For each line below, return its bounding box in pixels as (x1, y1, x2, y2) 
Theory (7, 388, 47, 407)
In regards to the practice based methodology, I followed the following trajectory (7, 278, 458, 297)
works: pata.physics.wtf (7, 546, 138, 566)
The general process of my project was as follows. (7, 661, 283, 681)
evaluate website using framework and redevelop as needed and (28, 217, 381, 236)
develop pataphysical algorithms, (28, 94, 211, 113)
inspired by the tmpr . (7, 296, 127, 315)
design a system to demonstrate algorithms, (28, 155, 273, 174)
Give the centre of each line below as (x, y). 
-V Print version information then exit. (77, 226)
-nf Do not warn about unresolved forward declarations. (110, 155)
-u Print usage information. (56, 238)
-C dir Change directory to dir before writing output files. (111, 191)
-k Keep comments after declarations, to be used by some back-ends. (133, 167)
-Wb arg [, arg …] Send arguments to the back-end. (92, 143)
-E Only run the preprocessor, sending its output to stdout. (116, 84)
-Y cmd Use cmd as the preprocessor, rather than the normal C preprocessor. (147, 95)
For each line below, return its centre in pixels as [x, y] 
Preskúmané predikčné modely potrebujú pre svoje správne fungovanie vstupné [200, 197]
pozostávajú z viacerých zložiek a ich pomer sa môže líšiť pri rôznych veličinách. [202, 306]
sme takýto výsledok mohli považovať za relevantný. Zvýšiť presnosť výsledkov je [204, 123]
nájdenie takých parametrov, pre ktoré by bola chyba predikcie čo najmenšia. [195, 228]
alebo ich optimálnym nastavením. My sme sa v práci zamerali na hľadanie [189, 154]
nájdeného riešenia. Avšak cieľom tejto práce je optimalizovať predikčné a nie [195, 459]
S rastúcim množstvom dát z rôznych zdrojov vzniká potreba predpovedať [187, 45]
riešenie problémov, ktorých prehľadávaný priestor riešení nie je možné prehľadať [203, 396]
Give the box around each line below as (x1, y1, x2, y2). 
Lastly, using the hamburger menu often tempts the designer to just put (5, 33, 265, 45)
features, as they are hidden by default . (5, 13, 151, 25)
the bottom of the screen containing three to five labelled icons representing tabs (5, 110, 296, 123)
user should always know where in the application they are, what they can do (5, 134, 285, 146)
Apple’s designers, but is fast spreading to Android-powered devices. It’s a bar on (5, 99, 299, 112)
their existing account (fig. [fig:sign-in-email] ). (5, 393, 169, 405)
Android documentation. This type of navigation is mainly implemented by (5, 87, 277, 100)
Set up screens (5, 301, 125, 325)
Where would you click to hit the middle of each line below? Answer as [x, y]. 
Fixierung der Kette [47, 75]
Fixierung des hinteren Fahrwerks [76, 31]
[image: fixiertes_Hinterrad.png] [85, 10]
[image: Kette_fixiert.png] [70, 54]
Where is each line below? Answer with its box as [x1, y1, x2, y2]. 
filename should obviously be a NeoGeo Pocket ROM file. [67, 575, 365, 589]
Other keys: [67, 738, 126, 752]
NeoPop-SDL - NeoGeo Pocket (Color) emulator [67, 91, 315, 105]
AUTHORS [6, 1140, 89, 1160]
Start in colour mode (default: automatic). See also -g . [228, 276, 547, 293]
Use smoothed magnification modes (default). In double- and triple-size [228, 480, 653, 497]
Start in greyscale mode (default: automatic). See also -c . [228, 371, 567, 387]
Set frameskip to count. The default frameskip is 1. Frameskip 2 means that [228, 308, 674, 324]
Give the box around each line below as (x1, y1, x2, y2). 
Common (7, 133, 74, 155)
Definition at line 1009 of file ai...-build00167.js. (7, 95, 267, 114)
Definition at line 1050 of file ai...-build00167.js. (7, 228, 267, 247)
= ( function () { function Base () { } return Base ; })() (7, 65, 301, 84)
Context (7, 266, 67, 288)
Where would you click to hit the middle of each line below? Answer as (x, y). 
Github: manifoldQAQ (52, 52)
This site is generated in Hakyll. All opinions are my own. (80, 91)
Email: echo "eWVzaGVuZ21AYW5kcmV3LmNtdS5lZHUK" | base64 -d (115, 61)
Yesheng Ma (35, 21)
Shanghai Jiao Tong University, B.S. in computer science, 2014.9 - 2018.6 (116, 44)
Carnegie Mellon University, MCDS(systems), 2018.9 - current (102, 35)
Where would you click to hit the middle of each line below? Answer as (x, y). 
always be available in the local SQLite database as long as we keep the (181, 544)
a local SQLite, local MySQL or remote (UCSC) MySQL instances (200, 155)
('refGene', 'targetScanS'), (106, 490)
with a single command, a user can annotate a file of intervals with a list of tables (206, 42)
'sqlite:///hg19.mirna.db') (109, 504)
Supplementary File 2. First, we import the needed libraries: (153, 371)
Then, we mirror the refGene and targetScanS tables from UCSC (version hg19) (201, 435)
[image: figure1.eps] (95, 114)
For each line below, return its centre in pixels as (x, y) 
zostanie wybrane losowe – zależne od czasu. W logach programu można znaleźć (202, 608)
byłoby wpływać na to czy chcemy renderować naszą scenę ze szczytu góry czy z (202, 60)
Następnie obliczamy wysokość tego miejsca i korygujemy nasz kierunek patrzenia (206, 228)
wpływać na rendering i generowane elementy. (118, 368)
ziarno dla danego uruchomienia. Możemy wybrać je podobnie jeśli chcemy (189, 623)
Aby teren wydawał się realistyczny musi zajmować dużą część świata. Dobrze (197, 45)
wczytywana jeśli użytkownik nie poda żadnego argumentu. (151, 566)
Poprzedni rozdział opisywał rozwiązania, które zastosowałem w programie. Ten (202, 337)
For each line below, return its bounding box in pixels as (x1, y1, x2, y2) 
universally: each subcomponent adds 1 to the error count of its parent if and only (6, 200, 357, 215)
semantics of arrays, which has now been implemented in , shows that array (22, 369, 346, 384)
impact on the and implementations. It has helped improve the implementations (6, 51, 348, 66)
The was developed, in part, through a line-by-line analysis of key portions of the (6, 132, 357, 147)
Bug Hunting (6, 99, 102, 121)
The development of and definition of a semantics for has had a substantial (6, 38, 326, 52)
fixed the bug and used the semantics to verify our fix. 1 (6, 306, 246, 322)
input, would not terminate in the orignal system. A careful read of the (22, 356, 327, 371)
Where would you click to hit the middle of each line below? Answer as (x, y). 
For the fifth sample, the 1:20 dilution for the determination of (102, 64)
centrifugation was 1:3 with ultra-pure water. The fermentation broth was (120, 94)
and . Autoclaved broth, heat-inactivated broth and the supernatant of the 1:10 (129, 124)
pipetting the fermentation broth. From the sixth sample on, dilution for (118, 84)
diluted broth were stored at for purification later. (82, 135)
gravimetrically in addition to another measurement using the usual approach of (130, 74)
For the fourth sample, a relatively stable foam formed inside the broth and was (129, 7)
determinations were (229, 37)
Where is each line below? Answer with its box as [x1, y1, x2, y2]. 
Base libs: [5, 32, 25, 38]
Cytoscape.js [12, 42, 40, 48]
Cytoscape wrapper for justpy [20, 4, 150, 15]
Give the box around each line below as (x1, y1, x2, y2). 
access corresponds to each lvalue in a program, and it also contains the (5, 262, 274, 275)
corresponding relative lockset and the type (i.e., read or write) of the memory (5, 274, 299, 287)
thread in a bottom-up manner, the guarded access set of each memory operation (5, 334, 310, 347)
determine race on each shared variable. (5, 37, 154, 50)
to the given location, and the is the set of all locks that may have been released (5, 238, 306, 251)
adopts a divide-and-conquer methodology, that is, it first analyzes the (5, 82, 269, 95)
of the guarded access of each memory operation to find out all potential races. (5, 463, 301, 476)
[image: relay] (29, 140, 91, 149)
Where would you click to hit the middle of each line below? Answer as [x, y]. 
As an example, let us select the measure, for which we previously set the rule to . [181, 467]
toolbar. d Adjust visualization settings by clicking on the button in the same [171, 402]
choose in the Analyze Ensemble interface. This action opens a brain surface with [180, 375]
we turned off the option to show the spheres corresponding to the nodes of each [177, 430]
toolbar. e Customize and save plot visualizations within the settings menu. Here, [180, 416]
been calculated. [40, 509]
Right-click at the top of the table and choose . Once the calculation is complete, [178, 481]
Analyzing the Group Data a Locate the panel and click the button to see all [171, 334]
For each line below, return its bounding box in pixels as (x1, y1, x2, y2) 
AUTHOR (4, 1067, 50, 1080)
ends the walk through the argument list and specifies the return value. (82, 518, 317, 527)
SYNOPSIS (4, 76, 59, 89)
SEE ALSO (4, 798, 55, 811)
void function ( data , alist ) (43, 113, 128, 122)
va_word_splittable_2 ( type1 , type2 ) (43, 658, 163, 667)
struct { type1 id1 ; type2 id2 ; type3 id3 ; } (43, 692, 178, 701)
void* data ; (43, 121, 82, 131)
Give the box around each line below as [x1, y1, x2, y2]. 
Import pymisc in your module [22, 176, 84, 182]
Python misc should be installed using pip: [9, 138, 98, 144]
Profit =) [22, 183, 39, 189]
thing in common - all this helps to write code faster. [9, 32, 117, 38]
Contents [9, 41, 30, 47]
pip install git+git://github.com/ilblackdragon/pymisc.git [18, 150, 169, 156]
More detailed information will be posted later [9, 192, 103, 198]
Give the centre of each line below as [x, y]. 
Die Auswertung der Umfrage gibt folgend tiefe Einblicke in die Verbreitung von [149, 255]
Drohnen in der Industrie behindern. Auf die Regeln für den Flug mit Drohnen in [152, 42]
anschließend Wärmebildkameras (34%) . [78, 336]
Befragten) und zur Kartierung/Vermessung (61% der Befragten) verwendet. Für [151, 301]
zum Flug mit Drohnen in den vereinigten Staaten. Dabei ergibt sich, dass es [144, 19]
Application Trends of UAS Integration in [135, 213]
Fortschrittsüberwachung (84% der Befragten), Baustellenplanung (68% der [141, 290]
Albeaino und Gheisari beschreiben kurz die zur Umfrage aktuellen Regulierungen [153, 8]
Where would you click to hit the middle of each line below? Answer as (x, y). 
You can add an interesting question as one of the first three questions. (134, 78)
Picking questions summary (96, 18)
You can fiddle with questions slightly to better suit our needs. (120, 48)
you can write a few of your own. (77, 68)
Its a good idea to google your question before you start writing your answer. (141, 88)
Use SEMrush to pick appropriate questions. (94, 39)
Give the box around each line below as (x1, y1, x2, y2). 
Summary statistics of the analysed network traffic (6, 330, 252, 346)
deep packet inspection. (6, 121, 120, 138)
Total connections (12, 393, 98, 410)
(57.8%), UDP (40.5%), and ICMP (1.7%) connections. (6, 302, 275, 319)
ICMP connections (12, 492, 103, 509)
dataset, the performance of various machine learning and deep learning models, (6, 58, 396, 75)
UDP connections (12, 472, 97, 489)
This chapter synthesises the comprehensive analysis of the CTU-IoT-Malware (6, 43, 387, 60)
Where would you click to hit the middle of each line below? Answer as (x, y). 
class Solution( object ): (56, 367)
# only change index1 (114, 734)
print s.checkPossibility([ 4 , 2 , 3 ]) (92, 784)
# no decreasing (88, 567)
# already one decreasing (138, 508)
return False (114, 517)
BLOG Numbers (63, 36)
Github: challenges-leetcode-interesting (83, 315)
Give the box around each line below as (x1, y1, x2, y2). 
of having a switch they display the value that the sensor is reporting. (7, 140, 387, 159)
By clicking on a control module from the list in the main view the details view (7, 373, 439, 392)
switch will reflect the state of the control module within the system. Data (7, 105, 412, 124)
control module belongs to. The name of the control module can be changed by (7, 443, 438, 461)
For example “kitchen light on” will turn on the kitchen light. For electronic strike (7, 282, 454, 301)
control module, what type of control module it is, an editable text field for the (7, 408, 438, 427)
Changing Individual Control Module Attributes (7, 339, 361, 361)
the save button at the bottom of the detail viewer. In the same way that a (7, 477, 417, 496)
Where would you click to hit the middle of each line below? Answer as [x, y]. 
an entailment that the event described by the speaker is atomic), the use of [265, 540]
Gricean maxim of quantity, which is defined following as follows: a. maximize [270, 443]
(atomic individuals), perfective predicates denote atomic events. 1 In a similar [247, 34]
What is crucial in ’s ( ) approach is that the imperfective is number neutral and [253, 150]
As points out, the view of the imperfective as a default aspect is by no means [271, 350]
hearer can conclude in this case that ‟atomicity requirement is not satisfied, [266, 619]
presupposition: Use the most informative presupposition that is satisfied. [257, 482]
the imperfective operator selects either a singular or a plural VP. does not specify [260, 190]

++++++++++

• WHAT THE TASK ASKS: All lines above between those holding "pip install git+git://github.com/ilblackdragon/pymisc.git" and "Fortschrittsüberwachung (84% der", inclusive, must be set down unchanged, and no other line may be included.

• ANSWER FOR THIS EXERCISE:
pip install git+git://github.com/ilblackdragon/pymisc.git [18, 150, 169, 156]
More detailed information will be posted later [9, 192, 103, 198]
Give the centre of each line below as [x, y]. 
Die Auswertung der Umfrage gibt folgend tiefe Einblicke in die Verbreitung von [149, 255]
Drohnen in der Industrie behindern. Auf die Regeln für den Flug mit Drohnen in [152, 42]
anschließend Wärmebildkameras (34%) . [78, 336]
Befragten) und zur Kartierung/Vermessung (61% der Befragten) verwendet. Für [151, 301]
zum Flug mit Drohnen in den vereinigten Staaten. Dabei ergibt sich, dass es [144, 19]
Application Trends of UAS Integration in [135, 213]
Fortschrittsüberwachung (84% der Befragten), Baustellenplanung (68% der [141, 290]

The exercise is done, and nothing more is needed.